Alguém já disse que eleição é uma caixinha de surpresa. Mas quando o cenário envolve um governo desgastado e um presidente politicamente enfraquecido, as surpresas deixam de ser acaso e passam a ser consequência.
O que aconteceu dentro do Movimento Democrático Brasileiro, MDB, não é um ruído, é um sinal.
A assinatura de um manifesto por 16 diretórios estaduais contra uma aliança nacional com o PT de Luiz Inácio Lula da Silva é um gesto político calculado. Não é rebeldia isolada, é movimento estratégico.
Três fatores explicam o desembarque parcial.
Primeiro, desgaste do governo federal, inflação persistente, pressão fiscal e críticas à condução econômica tornam Lula um aliado menos atrativo eleitoralmente fora do Nordeste.
Segundo, cálculo regional, diretórios do Sul, Sudeste e Centro-Oeste avaliam que colar no PT pode comprometer eleições estaduais e municipais, especialmente onde o eleitorado é majoritariamente antipetista.
Terceiro, autonomia e sobrevivência partidária, o MDB quer manter sua tradição de partido pêndulo, capaz de negociar com qualquer governo sem se comprometer ideologicamente.
O recado é claro, o partido não quer ser arrastado para uma candidatura que pode não ter fôlego nacional.
Dentro da legenda há dois campos bem definidos.
De um lado, Renan Calheiros e Helder Barbalho, que defendem a indicação do vice na chapa de Lula. Para eles, estar no núcleo do poder garante espaço, orçamento e influência.
Do outro, líderes como Daniel Vilela, Ricardo Nunes e Sebastião Melo articulam resistência. O argumento é pragmático, uma aliança formal pode travar o crescimento do partido e afastar quadros que pretendem migrar na janela partidária.
No meio do fogo cruzado está o presidente nacional do MDB, Baleia Rossi, pressionado a arbitrar uma decisão que pode redefinir o papel da sigla em 2026.
O impacto é simbólico e político.
O MDB não é qualquer aliado, é o partido com maior capilaridade municipal do país. Prefeituras, vereadores, deputados estaduais e federais espalhados por todas as regiões.
Quando 16 diretórios defendem neutralidade, o que está em jogo não é apenas uma formalidade partidária, é tempo de TV, estrutura local, palanques estaduais, capacidade de mobilização e construção de narrativa de frente ampla.
Sem o MDB nacionalmente fechado com o PT, Lula perde musculatura política fora do seu reduto tradicional.
Sim. E esse é o ponto mais sensível.
Desembarques têm efeito dominó. Quando um partido do tamanho do MDB começa a ensaiar neutralidade, outros aliados menores passam a recalcular riscos.

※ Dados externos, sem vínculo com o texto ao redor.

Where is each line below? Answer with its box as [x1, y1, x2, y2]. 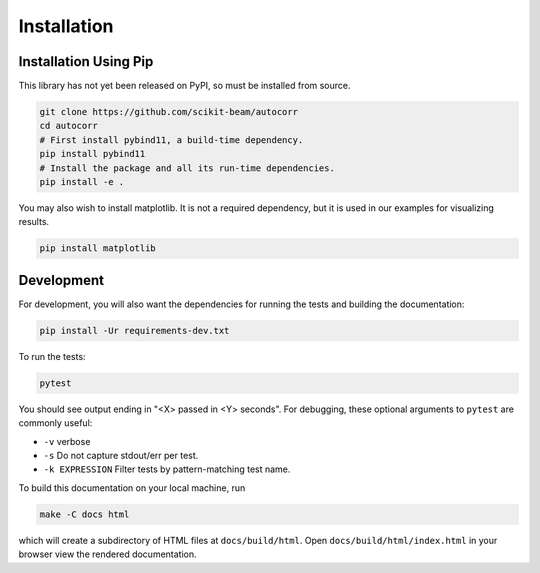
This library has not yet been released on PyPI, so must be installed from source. [18, 80, 351, 92]
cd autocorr [39, 120, 99, 132]
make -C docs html [39, 508, 130, 520]
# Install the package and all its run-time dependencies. [39, 162, 335, 174]
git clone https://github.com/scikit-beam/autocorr [39, 106, 299, 118]
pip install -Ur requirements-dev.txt [39, 325, 230, 336]
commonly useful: [18, 417, 93, 429]
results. [18, 216, 50, 228]
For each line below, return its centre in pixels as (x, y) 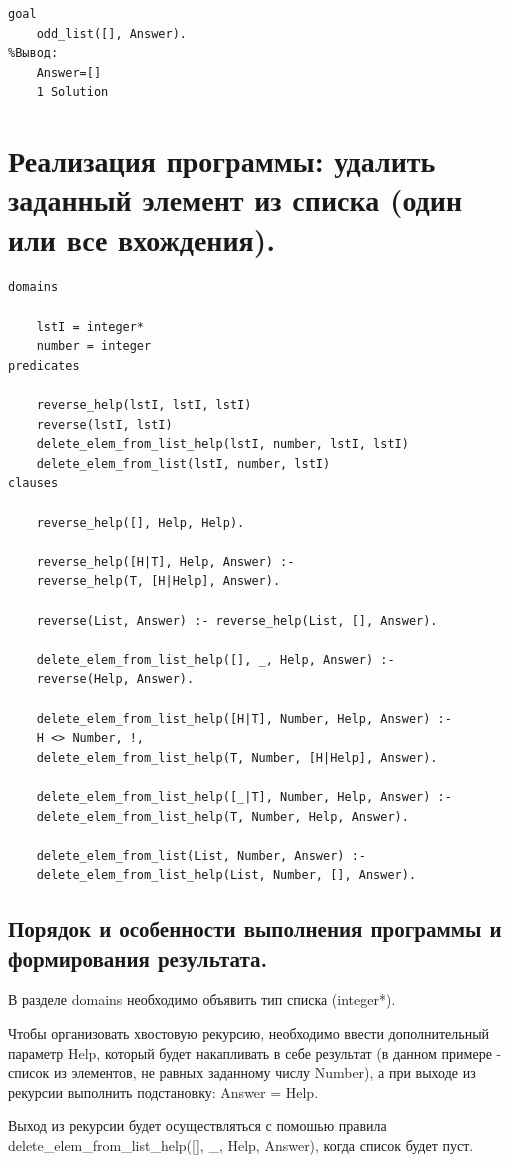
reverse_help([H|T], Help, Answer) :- (165, 561)
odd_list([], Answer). (111, 33)
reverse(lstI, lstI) (104, 424)
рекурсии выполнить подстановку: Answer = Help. (163, 1091)
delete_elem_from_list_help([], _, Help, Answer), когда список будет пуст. (241, 1145)
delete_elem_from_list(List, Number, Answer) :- (201, 855)
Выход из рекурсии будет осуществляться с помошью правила (197, 1125)
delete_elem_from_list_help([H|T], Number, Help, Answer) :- (244, 718)
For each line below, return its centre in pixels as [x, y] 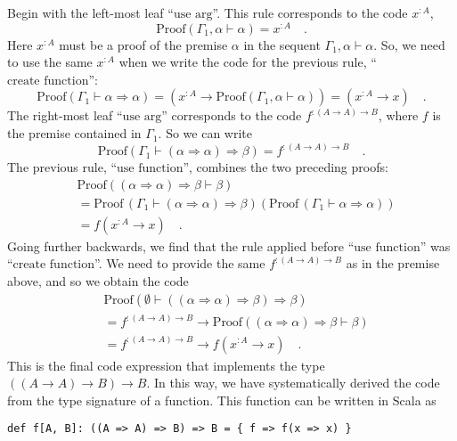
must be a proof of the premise [143, 44]
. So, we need [409, 44]
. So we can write [205, 133]
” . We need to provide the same [180, 263]
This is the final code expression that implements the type [166, 365]
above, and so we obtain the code [98, 280]
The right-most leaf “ [65, 115]
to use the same [50, 62]

A lógica eleitoral é fria, ninguém quer estar ao lado de quem pode perder.
Se a percepção de fragilidade do governo aumentar, novos movimentos podem surgir, especialmente entre partidos do chamado centrão, que operam por pragmatismo, não por lealdade ideológica.
Isolado totalmente, não. O PT mantém base sólida no Nordeste e alianças estratégicas.
Mas pode ficar regionalmente restrito.
E eleição presidencial se ganha com amplitude nacional.
Se o MDB optar por neutralidade, Lula perde a possibilidade de uma chapa de coalizão ampla e reforça a narrativa adversária de que seu governo perdeu tração política.
O MDB quer o que sempre quis, sobreviver, crescer, negociar do alto, estar perto do poder, mas nunca dependente dele.
Neutralidade hoje pode significar liberdade de negociação amanhã.
No Piauí, o xadrez político também pode produzir resultado surpreendente. O governador Rafael Fonteles rifou o principal aliado ao renegar o vice Themístocles Filho, gesto que deixou marcas profundas na relação com o MDB. Por mais que o Palácio de Karnak tente minimizar, a relação com o partido do senador Marcelo Castro não atravessa seu melhor momento.
Marcelo tem, até agora, o aval do PT para disputar a reeleição ao Senado. Mas o movimento de Fonteles abriu fissuras. E cristal trincado não volta a ser inteiro. Pode até permanecer de pé, mas nunca mais será o mesmo.
Embora o MDB do Piauí mantenha uma aparente aliança com o Karnak, o revés não é descartado. Em política, lealdade tem prazo de validade. E quando a confiança é abalada, o cálculo eleitoral passa a falar mais alto.
O manifesto nacional não é apenas um documento, é um termômetro.
Mostra que parte relevante da base governista já não considera automática a permanência ao lado do Planalto. E quando aliados começam a discutir saída antes da campanha oficial, é sinal de que o capital político do presidente já não é o mesmo.
Eleição é caixinha de surpresa.
Mas quando a base começa a rachar, a surpresa deixa de ser mistério e passa a ser cálculo.